I have a Sine wave at frequency F1. This signal changes and shifts to frequency F2.

In frequency domain I like to find this shift as quickly as possible. (Signal has a lot of random noise and hard to Observe in time domain)

What is the best approach ?

I have tried various FFT chunk sizes and zero padded approaches but they are not fast enough. It takes time for FFT to show decent spectrum.


This is the classical use case for a Phase-Locked Loop (PLL). You can control speed vs noise robustness by adjusting the loop filter bandwidth.

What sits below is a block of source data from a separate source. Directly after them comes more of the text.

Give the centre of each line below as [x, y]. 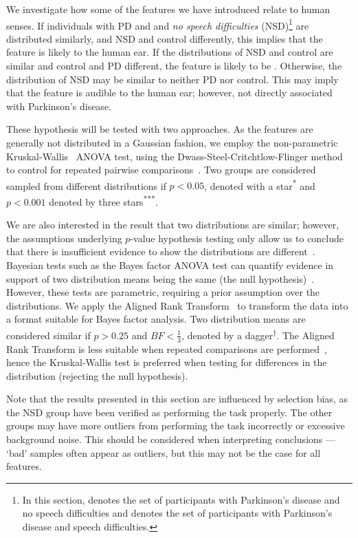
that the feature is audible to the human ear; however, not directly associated [169, 93]
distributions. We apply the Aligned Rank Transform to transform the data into [177, 305]
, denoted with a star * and [260, 184]
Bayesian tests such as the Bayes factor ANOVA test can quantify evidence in [170, 265]
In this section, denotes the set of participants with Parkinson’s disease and [181, 499]
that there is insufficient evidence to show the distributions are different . [161, 251]
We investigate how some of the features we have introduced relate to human [168, 9]
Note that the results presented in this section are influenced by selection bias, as [177, 399]
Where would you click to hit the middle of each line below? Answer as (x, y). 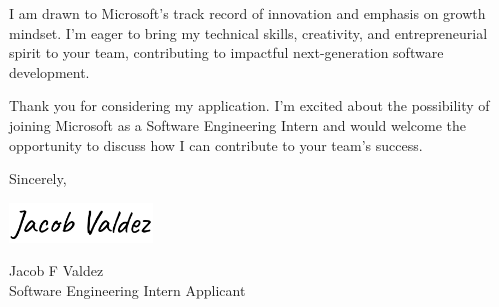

I agree with Marcus and in addition to add some other options based on their simplicity and effectiveness:

We are interested in frequency versus time, so ultimately this would be the work of a frequency discriminator. With that we have similar trades of SNR and bandwidth, range of use etc. A simple way to make a frequency discriminator in analog or digital form by simply combining a delay line with a mixer (multiplier). The length of the delay line trades sensitivity for range (longer delay line is higher sensitivity translating to higher SNR meaning more volts per Hz, but at the expense of limiting the unique and linear range). In the analog you can overdrive the mixer to create a linear output. A low pass filter after the mixer can set the bandwidth of the demodulation to increase SNR at the expense of tracking rate. I detail the specifics of that approach here:


If monitoring the signal with test equipment, this can also be done easily using a spectrum analyzer by setting the instrument's resolution bandwidth to sufficiently exceed the sweep rate and then set the span to zero span with the signal centered on the side of the effective filter of the spectrum analyzer given by its resolution bandwidth, and then change the sweep rate to observe the change in frequency versus time. This mirrors a discrimination approach of combining filter roll-offs with power detectors, which is also an approach that can be done in the analog or digital domains. With an approach of using frequency selective filters, often two bandpass filters are used offset from each other with their detected outputs subtracted resulting in the desired S-curve output of magnitude versus frequency and again we see the trades of the bandwidth of the filter (sharpness meaning high sensitivity but narrower range and inability to track fast moving signals: consider Carson's Rule when working with Frequency Modulated signals which gives an indication of total occupied bandwidth and ensure sufficient energy is inside the bandwidth of the filter: this is seen by the setting of the resolution bandwidth on the spec analyzer as described at the beginning of this paragraph).